If we accept as an inevitability that any Chancellor or Chief Secretary will want good levels of control over expenditure, what we saw immediately after reclassification was a very tight grip. Frankly, it is as much about the relationship between the Treasury and the Department as about the relationship between Network Rail and DFT or Treasury. The enhancement programme from Dame Colette Bowe when she put forward her proposals did not envisage that every single enhancement scheme would be subject to Treasury approval and scrutiny, yet that was what we had for four years, from 2019 through to early 2024. The levels of delegation to the Department for Transport were very small. I do not think you could get approval for a footbridge without individual Treasury approvals. That relationship is almost as significant as the relationship with the public body. The Government have been very clear in both their pre-election document “Getting Britain Moving” and their consultation document around the legislation for GBR that they believe in the arm’s length status of GBR. That is really important. Governments are naturally cautious in their decision making. Departments are naturally and understandably risk averse, but we cannot optimise the system if very small decisions on timetabling, very small increments of enhancements and balancing track versus train all end up being centrally controlled.
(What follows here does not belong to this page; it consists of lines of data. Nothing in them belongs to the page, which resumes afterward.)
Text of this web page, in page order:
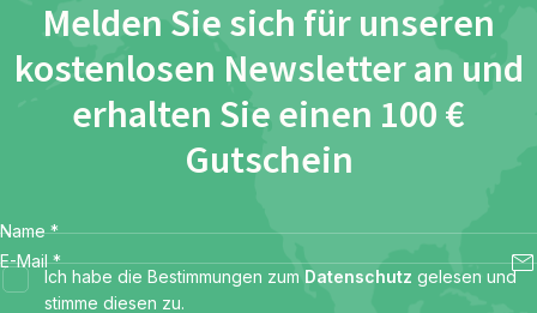
Melden Sie sich für unseren
kostenlosen Newsletter an und
erhalten Sie einen 100 €
Gutschein
Name *
E-Mail *
Ich habe die Bestimmungen zum Datenschutz gelesen und
stimme diesen zu.
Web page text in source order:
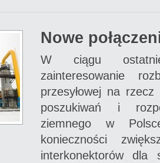
Nowe
W ciągu
zainteresowanie
przesyłowej na
poszukiwań i
ziemnego w
konieczności
interkonektorów dla
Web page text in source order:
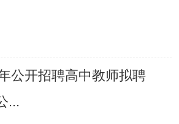
公开招聘高中教师拟聘
...
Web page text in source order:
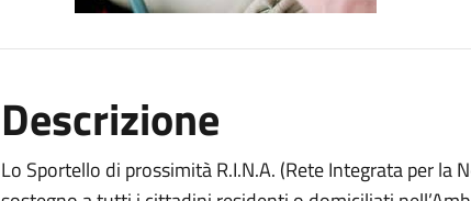
Descrizione
Lo Sportello di prossimità R.I.N.A. (Rete Integrata per la
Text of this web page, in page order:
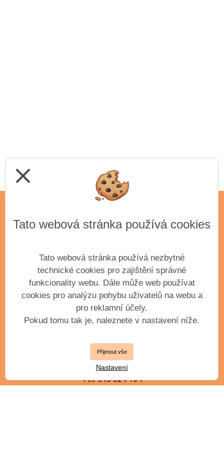
ADRESA
příspěvková organizace města Příbram
Krátká 351
Příbram III, 261 01
IČO: 61904163
VEDENÍ ŠKOLY
ředitel
Ing. Petr Kollert, DiS.
Tel. 318 624 104
close
Tato webová stránka používá cookies
Tato webová stránka používá nezbytné
technické cookies pro zajištění správné
funkcionality webu. Dále může web používat
cookies pro analýzu pohybu uživatelů na webu a
pro reklamní účely.
Pokud tomu tak je, naleznete v nastavení níže.
Přijmout vše
Nastavení
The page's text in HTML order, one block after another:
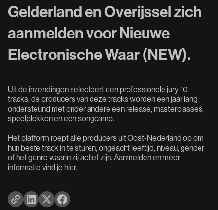
Gelderland en Overijssel zich
aanmelden voor Nieuwe
Electronische Waar (NEW).
Uit de inzendingen selecteert een professionele jury 10
tracks, de producers van deze tracks worden een jaar lang
ondersteund met onder andere een release, masterclasses,
speelplekken en een songcamp.
Het platform roept alle producers uit Oost-Nederland op om
hun beste track in te sturen, ongeacht leeftijd, niveau, gender
of het genre waarin zij actief zijn. Aanmelden en meer
informatie vind je hier.
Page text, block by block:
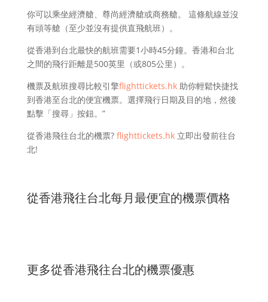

Presumably, having that very micro level of approval raises costs in some ways as well.
Absolutely. It adds prolongation. If you have a very big programme, with significant overheads in the nature of the programme, a one, two or three-month delay can add millions of pounds to the cost. This is not happening once in a programme’s life; it can happen a dozen times.
And that is what has happened in practice over the past four years in at least some cases.
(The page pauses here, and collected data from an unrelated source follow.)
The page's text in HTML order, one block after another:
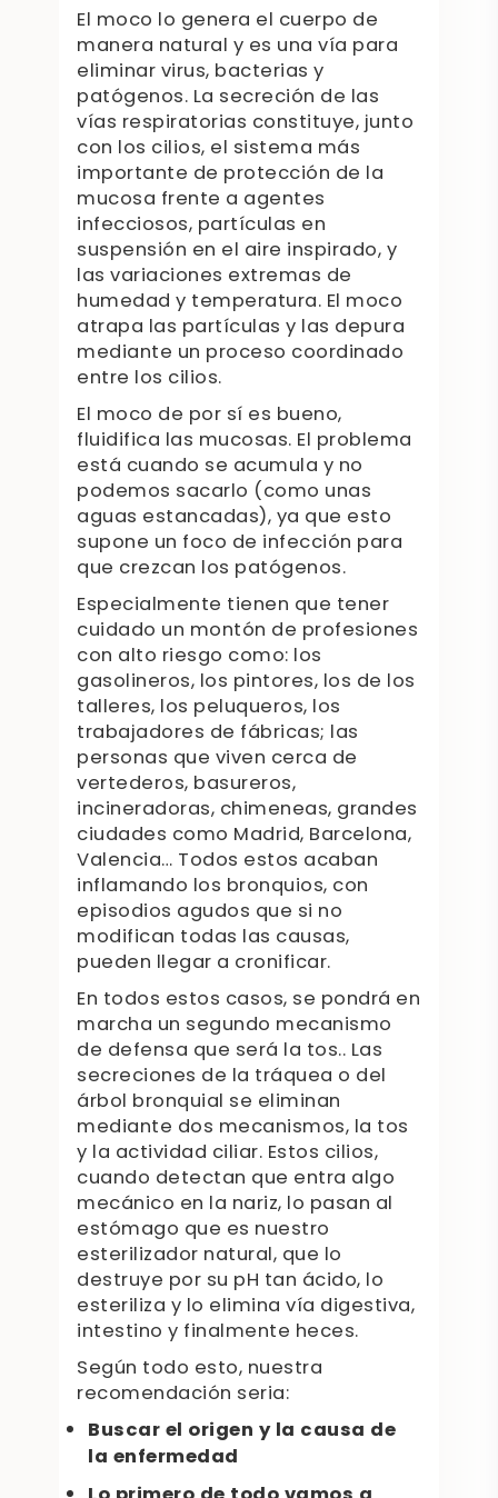
El moco lo genera el cuerpo de
manera natural y es una vía para
eliminar virus, bacterias y
patógenos. La secreción de las
vías respiratorias constituye, junto
con los cilios, el sistema más
importante de protección de la
mucosa frente a agentes
infecciosos, partículas en
suspensión en el aire inspirado, y
las variaciones extremas de
humedad y temperatura. El moco
atrapa las partículas y las depura
mediante un proceso coordinado
entre los cilios.
El moco de por sí es bueno,
fluidifica las mucosas. El problema
está cuando se acumula y no
podemos sacarlo (como unas
aguas estancadas), ya que esto
supone un foco de infección para
que crezcan los patógenos.
Especialmente tienen que tener
cuidado un montón de profesiones
con alto riesgo como: los
gasolineros, los pintores, los de los
talleres, los peluqueros, los
trabajadores de fábricas; las
personas que viven cerca de
vertederos, basureros,
incineradoras, chimeneas, grandes
ciudades como Madrid, Barcelona,
Valencia… Todos estos acaban
inflamando los bronquios, con
episodios agudos que si no
modifican todas las causas,
pueden llegar a cronificar.
En todos estos casos, se pondrá en
marcha un segundo mecanismo
de defensa que será la tos.. Las
secreciones de la tráquea o del
árbol bronquial se eliminan
mediante dos mecanismos, la tos
y la actividad ciliar. Estos cilios,
cuando detectan que entra algo
mecánico en la nariz, lo pasan al
estómago que es nuestro
esterilizador natural, que lo
destruye por su pH tan ácido, lo
esteriliza y lo elimina vía digestiva,
intestino y finalmente heces.
Según todo esto, nuestra
recomendación seria:
Buscar el origen y la causa de
la enfermedad

In some cases there has definitely been delay as a result of the multiplicity of approval processes. In the last 18 months or so there has been some delegation back to the Department for Transport, which has helped with the smaller schemes. I entirely accept that there needs to be accountability for expenditure when you are using taxpayers’ money, but doing that in a streamlined way is a really important part of holding GBR to account.
There is quite a distinction in renewals, where we are given our five-year funding settlement and we have the agreed work plan with the regulator. That rolls itself out very efficiently. On enhancements, there is a benefit in the phased release of funding. To go back to CP5, major schemes were committed to before their cost was properly understood and, therefore, their deliverability and the value for money for taxpayers. Now the process that Colette Bowe proposed works extremely well, in that we go through a process. It can be time-consuming, but it means that before you get too far into a programme you have fully understood what you are going to deliver, and for the supply chain as well that is really useful. When you have detailed plans, scope and timescales it reduces risk.
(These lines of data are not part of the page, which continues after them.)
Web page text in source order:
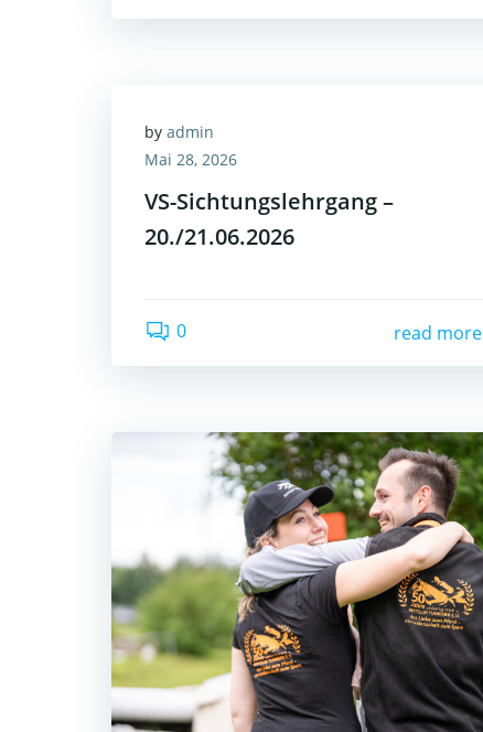
by admin
Mai 28, 2026
VS-Sichtungslehrgang –
20./21.06.2026
0 read more
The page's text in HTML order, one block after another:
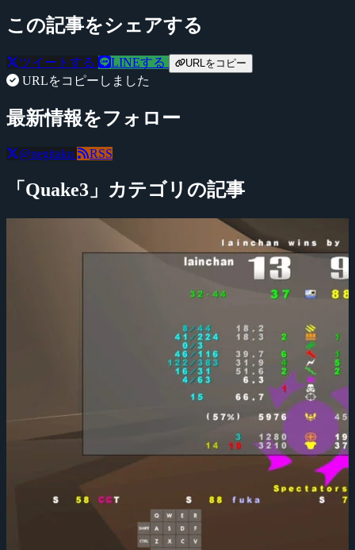
この記事をシェアする
ツイートする LINEする URLをコピー
URLをコピーしました
最新情報をフォロー
@negitaku RSS
「Quake3」カテゴリの記事
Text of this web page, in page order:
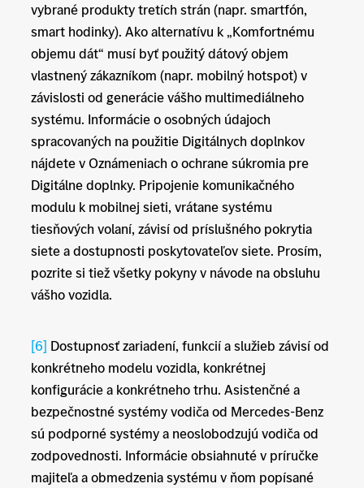
vybrané produkty tretích strán (napr. smartfón,
smart hodinky). Ako alternatívu k „Komfortnému
objemu dát“ musí byť použitý dátový objem
vlastnený zákazníkom (napr. mobilný hotspot) v
závislosti od generácie vášho multimediálneho
systému. Informácie o osobných údajoch
spracovaných na použitie Digitálnych doplnkov
nájdete v Oznámeniach o ochrane súkromia pre
Digitálne doplnky. Pripojenie komunikačného
modulu k mobilnej sieti, vrátane systému
tiesňových volaní, závisí od príslušného pokrytia
siete a dostupnosti poskytovateľov siete. Prosím,
pozrite si tiež všetky pokyny v návode na obsluhu
vášho vozidla.
[6] Dostupnosť zariadení, funkcií a služieb závisí od
konkrétneho modelu vozidla, konkrétnej
konfigurácie a konkrétneho trhu. Asistenčné a
bezpečnostné systémy vodiča od Mercedes-Benz
sú podporné systémy a neoslobodzujú vodiča od
zodpovednosti. Informácie obsiahnuté v príručke
majiteľa a obmedzenia systému v ňom popísané
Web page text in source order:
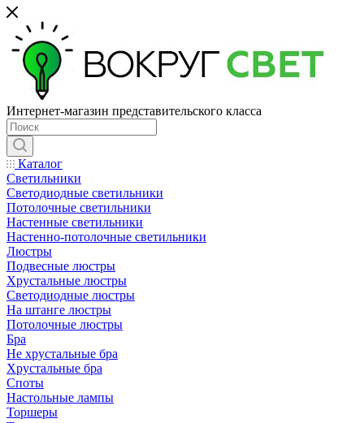
Интернет-магазин представительского класса
Каталог
Светильники
Светодиодные светильники
Потолочные светильники
Настенные светильники
Настенно-потолочные светильники
Люстры
Подвесные люстры
Хрустальные люстры
Светодиодные люстры
На штанге люстры
Потолочные люстры
Бра
Не хрустальные бра
Хрустальные бра
Споты
Настольные лампы
Торшеры
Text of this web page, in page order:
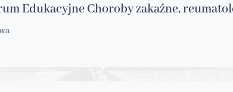
Edukacyjne Choroby zakaźne,
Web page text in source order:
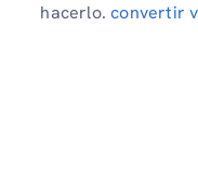
hacerlo.convertir
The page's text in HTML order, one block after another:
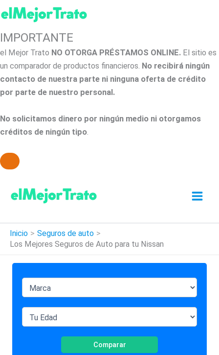
IMPORTANTE
el Mejor Trato NO OTORGA PRÉSTAMOS ONLINE. El sitio es
un comparador de productos financieros. No recibirá ningún
contacto de nuestra parte ni ninguna oferta de crédito
por parte de nuestro personal.
No solicitamos dinero por ningún medio ni otorgamos
créditos de ningún tipo.
contenido
Inicio
Seguros de auto
Los Mejores Seguros de Auto para tu Nissan
Comparar
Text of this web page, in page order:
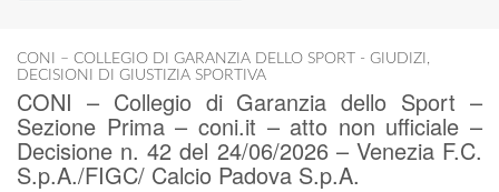
CONI – COLLEGIO DI GARANZIA DELLO SPORT - GIUDIZI ,
DECISIONI DI GIUSTIZIA SPORTIVA
CONI – Collegio di Garanzia dello Sport –
Sezione Prima – coni.it – atto non ufficiale –
Decisione n. 42 del 24/06/2026 – Venezia F.C.
S.p.A./FIGC/ Calcio Padova S.p.A.
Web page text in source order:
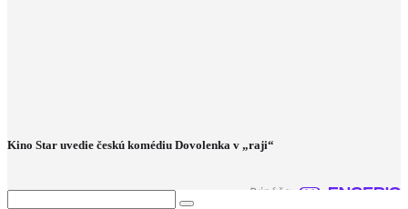
Kino Star uvedie českú komédiu Dovolenka v „raji“
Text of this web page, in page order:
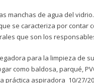
manchas de agua del
se caracteriza por contar
que son los
para la limpieza de
como baldosa, parqué,
práctica aspiradora 10/27/
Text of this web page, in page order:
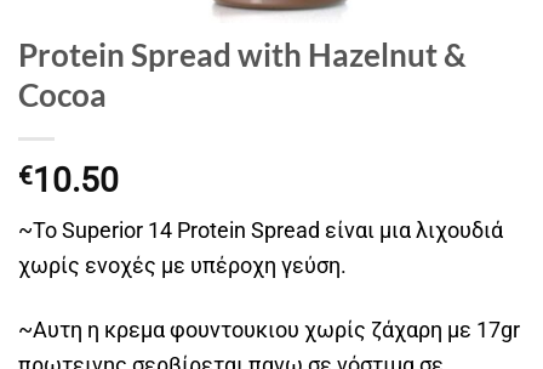
Protein Spread with Hazelnut &
Cocoa
€10.50
~Το Superior 14 Protein Spread είναι μια λιχουδιά
χωρίς ενοχές με υπέροχη γεύση.
~Αυτη η κρεμα φουντουκιου χωρίς ζάχαρη με 17gr
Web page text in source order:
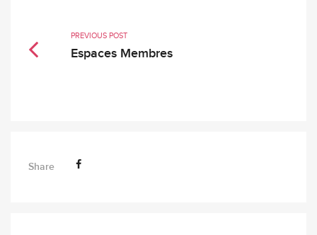
PREVIOUS POST
Espaces Membres
Share
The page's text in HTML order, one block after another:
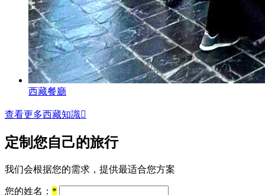
西藏餐廳
查看更多西藏知識
定制您自己的旅行
我们会根据您的需求，提供最适合您方案
您的姓名： *
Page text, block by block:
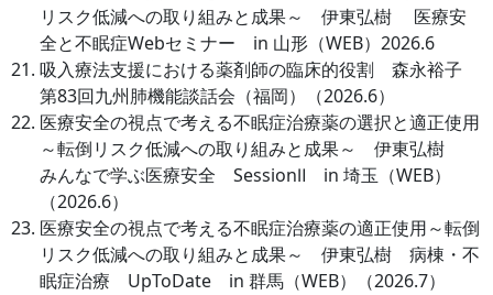
リスク低減への取り組みと成果～ 伊東弘樹 医療安
全と不眠症Webセミナー in 山形（WEB）2026.6
吸入療法支援における薬剤師の臨床的役割 森永裕子
第83回九州肺機能談話会（福岡）（2026.6）
医療安全の視点で考える不眠症治療薬の選択と適正使用
～転倒リスク低減への取り組みと成果～ 伊東弘樹
みんなで学ぶ医療安全 SessionⅡ in 埼玉（WEB）
（2026.6）
医療安全の視点で考える不眠症治療薬の適正使用～転倒
リスク低減への取り組みと成果～ 伊東弘樹 病棟・不
眠症治療 UpToDate in 群馬（WEB）（2026.7）
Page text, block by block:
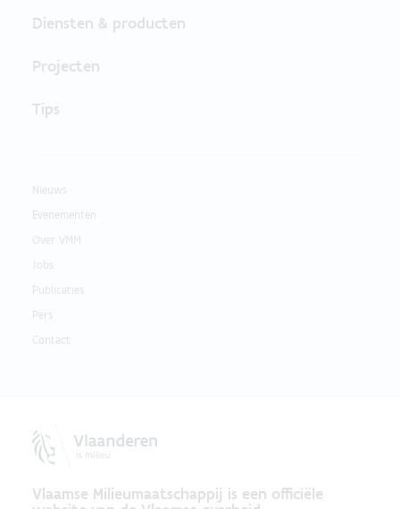
Diensten & producten
Projecten
Tips
Nieuws
Evenementen
Over VMM
Jobs
Publicaties
Pers
Contact
Vlaamse Milieumaatschappij is een officiële
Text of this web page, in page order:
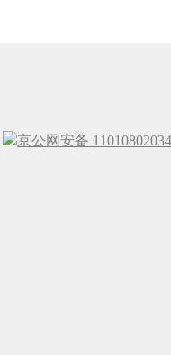
京公网安备
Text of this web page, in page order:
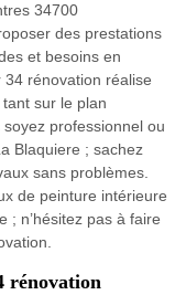
34700
des prestations
et besoins en
rénovation réalise
sur le plan
professionnel ou
Blaquiere ; sachez
sans problèmes.
de peinture intérieure
; n’hésitez pas à faire
rénovation

Following Laurence’s question and looking to the future, do you think that unifying track and train under Great British Railways will provide the basis for a clearer investment pipeline?
Very much so. Why? Because GBR will be tasked with developing a strategy that is consistent with the political objectives but that allows us to determine the best solution. For example, in many cases people rush to infrastructure, which is expensive and has long planning timescales, when actually changes to rolling stock can be a better solution for passengers. It allows us to optimise how we use access to the network much more effectively; it allows a guiding mind for timetabling to realise the benefits. There are many ways in which GBR can allow the railways to deliver more efficiently when it comes to an enhancement pipeline.
I am going to move away from rolling stock slightly. On expansion of the network, under GBR could decisions on where to invest be linked more closely to developments? For example, in my constituency of Heywood and Middleton we have the Atom Valley mayoral development corporation, which is expected to create 20,000 new jobs. What do you think could be the mechanism for supporting network expansion where there are greater levels of development?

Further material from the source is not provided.